═════ Information given

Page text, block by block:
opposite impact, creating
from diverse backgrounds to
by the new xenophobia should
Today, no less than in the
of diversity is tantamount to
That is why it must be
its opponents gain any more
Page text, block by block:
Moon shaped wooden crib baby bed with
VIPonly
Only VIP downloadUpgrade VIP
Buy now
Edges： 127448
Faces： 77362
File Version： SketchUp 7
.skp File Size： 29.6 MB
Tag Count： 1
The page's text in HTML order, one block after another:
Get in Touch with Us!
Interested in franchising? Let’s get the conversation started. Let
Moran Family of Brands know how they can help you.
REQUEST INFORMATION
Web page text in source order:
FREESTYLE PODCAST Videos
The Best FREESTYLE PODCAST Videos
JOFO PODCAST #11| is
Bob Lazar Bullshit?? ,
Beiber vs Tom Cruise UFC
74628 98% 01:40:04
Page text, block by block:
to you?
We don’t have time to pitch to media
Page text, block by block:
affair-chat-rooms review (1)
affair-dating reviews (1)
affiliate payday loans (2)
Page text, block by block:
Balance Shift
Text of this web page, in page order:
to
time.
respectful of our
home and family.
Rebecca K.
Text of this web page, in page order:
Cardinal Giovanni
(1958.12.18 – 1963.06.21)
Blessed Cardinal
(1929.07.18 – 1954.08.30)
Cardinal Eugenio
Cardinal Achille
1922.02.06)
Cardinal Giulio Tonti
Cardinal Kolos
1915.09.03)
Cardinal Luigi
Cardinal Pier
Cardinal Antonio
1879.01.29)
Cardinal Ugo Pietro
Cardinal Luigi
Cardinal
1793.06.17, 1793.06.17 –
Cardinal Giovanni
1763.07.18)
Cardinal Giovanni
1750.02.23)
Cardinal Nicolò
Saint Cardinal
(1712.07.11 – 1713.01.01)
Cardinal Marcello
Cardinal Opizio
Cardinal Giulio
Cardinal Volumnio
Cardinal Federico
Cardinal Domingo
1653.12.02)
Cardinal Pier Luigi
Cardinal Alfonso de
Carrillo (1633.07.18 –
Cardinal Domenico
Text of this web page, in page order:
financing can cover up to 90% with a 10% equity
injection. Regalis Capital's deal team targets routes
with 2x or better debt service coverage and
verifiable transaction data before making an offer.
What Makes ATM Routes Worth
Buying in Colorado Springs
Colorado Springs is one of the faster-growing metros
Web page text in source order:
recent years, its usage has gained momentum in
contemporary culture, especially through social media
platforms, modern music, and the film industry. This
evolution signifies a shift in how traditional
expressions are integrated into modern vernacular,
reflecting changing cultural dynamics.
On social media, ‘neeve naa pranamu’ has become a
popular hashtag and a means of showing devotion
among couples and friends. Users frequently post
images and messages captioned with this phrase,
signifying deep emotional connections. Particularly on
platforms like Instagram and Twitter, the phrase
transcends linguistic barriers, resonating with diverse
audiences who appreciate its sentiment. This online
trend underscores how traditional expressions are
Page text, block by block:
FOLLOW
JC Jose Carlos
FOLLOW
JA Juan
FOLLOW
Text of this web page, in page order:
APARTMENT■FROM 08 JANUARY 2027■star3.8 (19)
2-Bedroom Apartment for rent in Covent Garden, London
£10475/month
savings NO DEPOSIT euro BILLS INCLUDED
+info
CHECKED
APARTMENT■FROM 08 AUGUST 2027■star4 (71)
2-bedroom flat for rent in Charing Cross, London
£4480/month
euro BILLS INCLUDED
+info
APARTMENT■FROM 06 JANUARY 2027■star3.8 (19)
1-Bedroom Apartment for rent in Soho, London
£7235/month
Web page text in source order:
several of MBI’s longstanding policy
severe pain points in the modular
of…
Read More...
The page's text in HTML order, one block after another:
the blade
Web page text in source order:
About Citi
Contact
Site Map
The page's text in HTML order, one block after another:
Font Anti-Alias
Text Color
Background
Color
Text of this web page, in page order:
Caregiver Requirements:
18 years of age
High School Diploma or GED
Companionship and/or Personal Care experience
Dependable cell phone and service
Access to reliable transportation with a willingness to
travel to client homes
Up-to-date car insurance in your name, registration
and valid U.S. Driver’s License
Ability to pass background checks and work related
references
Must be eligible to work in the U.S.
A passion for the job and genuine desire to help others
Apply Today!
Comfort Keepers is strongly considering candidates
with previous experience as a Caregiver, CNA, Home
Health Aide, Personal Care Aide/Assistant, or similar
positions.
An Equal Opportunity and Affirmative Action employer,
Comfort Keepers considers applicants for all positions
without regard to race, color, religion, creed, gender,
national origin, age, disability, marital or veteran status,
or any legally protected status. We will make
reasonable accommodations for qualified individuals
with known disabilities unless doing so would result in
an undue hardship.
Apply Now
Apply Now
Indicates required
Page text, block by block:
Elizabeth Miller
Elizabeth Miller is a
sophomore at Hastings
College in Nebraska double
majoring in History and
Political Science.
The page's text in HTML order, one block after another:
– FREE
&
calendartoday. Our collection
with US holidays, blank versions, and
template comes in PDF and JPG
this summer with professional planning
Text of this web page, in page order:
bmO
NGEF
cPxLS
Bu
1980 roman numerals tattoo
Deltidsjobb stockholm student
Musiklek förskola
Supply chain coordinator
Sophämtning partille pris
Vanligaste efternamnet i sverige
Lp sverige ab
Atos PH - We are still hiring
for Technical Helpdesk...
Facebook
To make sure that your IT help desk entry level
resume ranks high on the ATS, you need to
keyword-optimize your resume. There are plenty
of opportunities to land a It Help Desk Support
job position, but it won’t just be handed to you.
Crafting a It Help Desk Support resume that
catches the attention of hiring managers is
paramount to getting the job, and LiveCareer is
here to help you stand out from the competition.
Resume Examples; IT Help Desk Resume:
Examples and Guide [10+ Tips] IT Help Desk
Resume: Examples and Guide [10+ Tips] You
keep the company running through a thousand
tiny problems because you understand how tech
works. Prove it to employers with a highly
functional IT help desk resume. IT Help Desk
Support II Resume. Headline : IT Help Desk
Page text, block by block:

══════════

What you are asked to do :: For the material above, produce a word-for-word copy.

Exercise result ::
Page text, block by block:
opposite impact, creating
from diverse backgrounds to
by the new xenophobia should
Today, no less than in the
of diversity is tantamount to
That is why it must be
its opponents gain any more
Page text, block by block:
Moon shaped wooden crib baby bed with
VIPonly
Only VIP downloadUpgrade VIP
Buy now
Edges： 127448
Faces： 77362
File Version： SketchUp 7
.skp File Size： 29.6 MB
Tag Count： 1
The page's text in HTML order, one block after another:
Get in Touch with Us!
Interested in franchising? Let’s get the conversation started. Let
Moran Family of Brands know how they can help you.
REQUEST INFORMATION
Web page text in source order:
FREESTYLE PODCAST Videos
The Best FREESTYLE PODCAST Videos
JOFO PODCAST #11| is
Bob Lazar Bullshit?? ,
Beiber vs Tom Cruise UFC
74628 98% 01:40:04
Page text, block by block:
to you?
We don’t have time to pitch to media
Page text, block by block:
affair-chat-rooms review (1)
affair-dating reviews (1)
affiliate payday loans (2)
Page text, block by block:
Balance Shift
Text of this web page, in page order:
to
time.
respectful of our
home and family.
Rebecca K.
Text of this web page, in page order:
Cardinal Giovanni
(1958.12.18 – 1963.06.21)
Blessed Cardinal
(1929.07.18 – 1954.08.30)
Cardinal Eugenio
Cardinal Achille
1922.02.06)
Cardinal Giulio Tonti
Cardinal Kolos
1915.09.03)
Cardinal Luigi
Cardinal Pier
Cardinal Antonio
1879.01.29)
Cardinal Ugo Pietro
Cardinal Luigi
Cardinal
1793.06.17, 1793.06.17 –
Cardinal Giovanni
1763.07.18)
Cardinal Giovanni
1750.02.23)
Cardinal Nicolò
Saint Cardinal
(1712.07.11 – 1713.01.01)
Cardinal Marcello
Cardinal Opizio
Cardinal Giulio
Cardinal Volumnio
Cardinal Federico
Cardinal Domingo
1653.12.02)
Cardinal Pier Luigi
Cardinal Alfonso de
Carrillo (1633.07.18 –
Cardinal Domenico
Text of this web page, in page order:
financing can cover up to 90% with a 10% equity
injection. Regalis Capital's deal team targets routes
with 2x or better debt service coverage and
verifiable transaction data before making an offer.
What Makes ATM Routes Worth
Buying in Colorado Springs
Colorado Springs is one of the faster-growing metros
Web page text in source order:
recent years, its usage has gained momentum in
contemporary culture, especially through social media
platforms, modern music, and the film industry. This
evolution signifies a shift in how traditional
expressions are integrated into modern vernacular,
reflecting changing cultural dynamics.
On social media, ‘neeve naa pranamu’ has become a
popular hashtag and a means of showing devotion
among couples and friends. Users frequently post
images and messages captioned with this phrase,
signifying deep emotional connections. Particularly on
platforms like Instagram and Twitter, the phrase
transcends linguistic barriers, resonating with diverse
audiences who appreciate its sentiment. This online
trend underscores how traditional expressions are
Page text, block by block:
FOLLOW
JC Jose Carlos
FOLLOW
JA Juan
FOLLOW
Text of this web page, in page order:
APARTMENT■FROM 08 JANUARY 2027■star3.8 (19)
2-Bedroom Apartment for rent in Covent Garden, London
£10475/month
savings NO DEPOSIT euro BILLS INCLUDED
+info
CHECKED
APARTMENT■FROM 08 AUGUST 2027■star4 (71)
2-bedroom flat for rent in Charing Cross, London
£4480/month
euro BILLS INCLUDED
+info
APARTMENT■FROM 06 JANUARY 2027■star3.8 (19)
1-Bedroom Apartment for rent in Soho, London
£7235/month
Web page text in source order:
several of MBI’s longstanding policy
severe pain points in the modular
of…
Read More...
The page's text in HTML order, one block after another:
the blade
Web page text in source order:
About Citi
Contact
Site Map
The page's text in HTML order, one block after another:
Font Anti-Alias
Text Color
Background
Color
Text of this web page, in page order:
Caregiver Requirements:
18 years of age
High School Diploma or GED
Companionship and/or Personal Care experience
Dependable cell phone and service
Access to reliable transportation with a willingness to
travel to client homes
Up-to-date car insurance in your name, registration
and valid U.S. Driver’s License
Ability to pass background checks and work related
references
Must be eligible to work in the U.S.
A passion for the job and genuine desire to help others
Apply Today!
Comfort Keepers is strongly considering candidates
with previous experience as a Caregiver, CNA, Home
Health Aide, Personal Care Aide/Assistant, or similar
positions.
An Equal Opportunity and Affirmative Action employer,
Comfort Keepers considers applicants for all positions
without regard to race, color, religion, creed, gender,
national origin, age, disability, marital or veteran status,
or any legally protected status. We will make
reasonable accommodations for qualified individuals
with known disabilities unless doing so would result in
an undue hardship.
Apply Now
Apply Now
Indicates required
Page text, block by block:
Elizabeth Miller
Elizabeth Miller is a
sophomore at Hastings
College in Nebraska double
majoring in History and
Political Science.
The page's text in HTML order, one block after another:
– FREE
&
calendartoday. Our collection
with US holidays, blank versions, and
template comes in PDF and JPG
this summer with professional planning
Text of this web page, in page order:
bmO
NGEF
cPxLS
Bu
1980 roman numerals tattoo
Deltidsjobb stockholm student
Musiklek förskola
Supply chain coordinator
Sophämtning partille pris
Vanligaste efternamnet i sverige
Lp sverige ab
Atos PH - We are still hiring
for Technical Helpdesk...
Facebook
To make sure that your IT help desk entry level
resume ranks high on the ATS, you need to
keyword-optimize your resume. There are plenty
of opportunities to land a It Help Desk Support
job position, but it won’t just be handed to you.
Crafting a It Help Desk Support resume that
catches the attention of hiring managers is
paramount to getting the job, and LiveCareer is
here to help you stand out from the competition.
Resume Examples; IT Help Desk Resume:
Examples and Guide [10+ Tips] IT Help Desk
Resume: Examples and Guide [10+ Tips] You
keep the company running through a thousand
tiny problems because you understand how tech
works. Prove it to employers with a highly
functional IT help desk resume. IT Help Desk
Support II Resume. Headline : IT Help Desk
Page text, block by block:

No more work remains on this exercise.